One-way analyses of variance (ANOVA) were conducted to compare log-transformed ELISA values of samples from subjects without sepsis and subjects with confirmed sepsis. For presentation, we transformed the average log value back to original units (harmonic mean), and applied the Bonferroni correction to account for multiple comparisons. Based on results from individual protein comparisons, we evaluated the classification performance of several different combinations of 2, 3 or 4 proteins using logistic regression models. Receiver operating characteristic (ROC) curves were computed based on the risk scores from each of the multi- protein models. Descriptive and inferential statistics were computed using SAS software (v9.1); ROC curves were produced and compared using customized STATA modules. (Pepe 2003).

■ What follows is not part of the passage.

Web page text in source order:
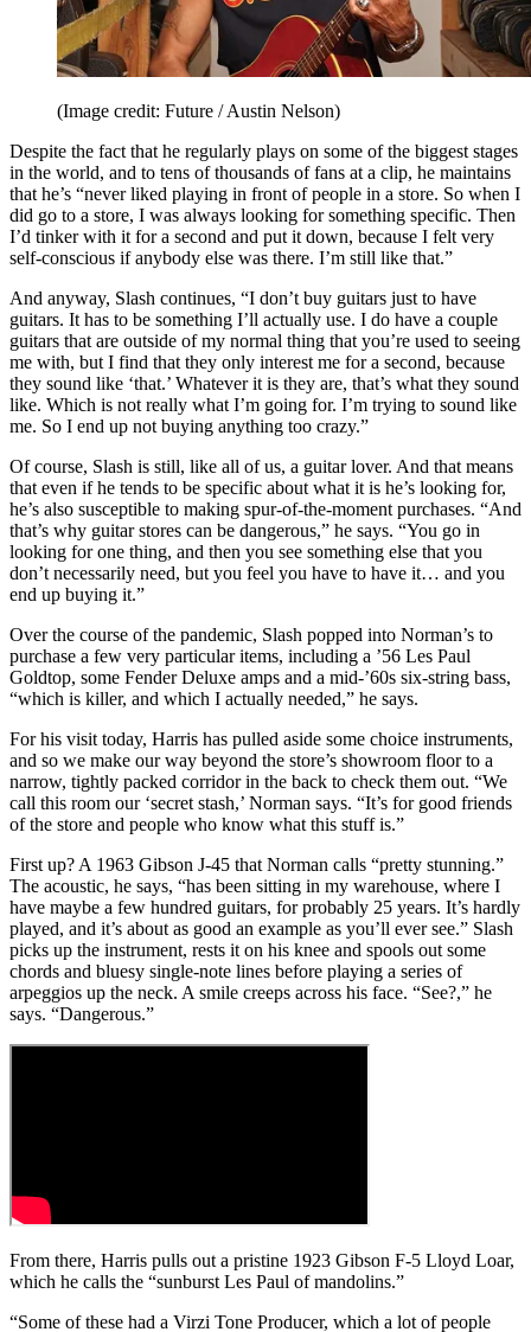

Statistical Analysis of ELISA Data: Candidate protein biomarker concentrations in cord blood measured by ELISA experiments in control subjects without sepsis (n=77), and subjects with confirmed sepsis (n=5) were log transformed before subjecting them to statistical analysis. Independent pair-wise comparisons of log-transformed protein concentrations between control vs. sepsis were performed using one-way analysis of variance (ANOVA) test. For presentation, we transformed the average log value back to original units (harmonic mean), and applied the Bonferroni correction to account for multiple comparisons. Based on results from individual protein comparisons, we evaluated the classification performance of several different combinations of 2, 3 or 4 proteins using logistic regression models. Receiver operating characteristic (ROC) curves were computed based on the risk scores from each of the multi- protein models.

Descriptive and inferential statistics were computed using SAS software (v9.1); ROC curves were produced and compared using customized STATA modules, (Pepe 2003).

RESULTS Proteomic changes in cord blood proteome in neonatal sepsis: 2-dimensional gel electrophoresis analysis: Cord blood (CB) from control, suspected sepsis (SS), and confirmed sepsis (CS) subjects was subjected to affinity purification to remove high abundance serum proteins. Depleted CBS from control, SS, and CS subjects were labeled with Cy5, Cy3, and Cy2 dyes, respectively. Labeled samples were resolved on a 2D gel. Figures IA and IB show DIGE gel images of CBS from control (red) vs. SS (green) and control (red) vs. CS (green), respectively. Spots that are differentially expressed between SS vs. control (Figure 1C) and CS vs. control (Figure ID) were determined using Phoretix 2D evolution software. Spot intensities in difference maps (Figures 1C and ID) were normalized based on total spot volume. Spots in difference maps that are > 2 fold down regulated were highlighted in red and > 2 fold up regulated were highlighted in green.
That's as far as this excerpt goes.